A. Représentation schématique de SdsR et de son régulon d’après une étude transcriptomique chez S. enterica (Fröhlich et al., 2016). Deux régions successives de SdsR (en vert clair et vert foncé) peuvent s’apparier à diverses cibles ARNm, parmi lesquelles on compte des gènes d’OMP (en rouge), des gènes impliqués dans le métabolisme (en jaune) et des gènes de protéines liant l’ADN (en bleu).

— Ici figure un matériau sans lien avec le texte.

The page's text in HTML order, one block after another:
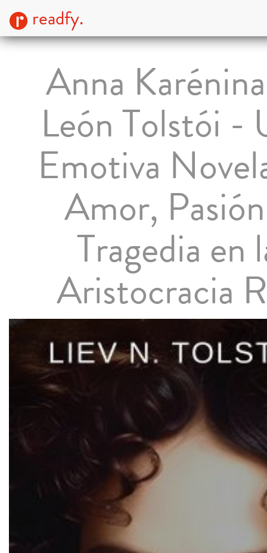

La paire de ciseaux indique un clivage générant une forme courte de SdsR (en +31 par rapport au TSS). D’après (Fröhlich et al., 2016).

Les sRNA sont donc impliqués dans l’ensemble des voies de réponse au stress et des réseaux de régulation discutés jusqu’ici – il s’agit d’ailleurs plus vraisemblablement d’une règle que d’une exception, comme le suggèrent des exemples de plus en plus nombreux décrits dans la littérature (voir Revue n°2). Par ailleurs, il est intéressant de constater que des protéines membranaires font très souvent partie des régulons de ces sRNA. Cela semble logique dans la mesure où l’enveloppe cellulaire est, comme nous l’avons vu, au cœur de la réponse aux stress. Ainsi, s’il n’est pas certain que l’expression de tout gène soit régulée par au moins un sRNA, il serait tentant de proposer que cela puisse être le cas de l’ensemble des protéines membranaires, au moins chez les entérobactéries et peut-être même au-delà.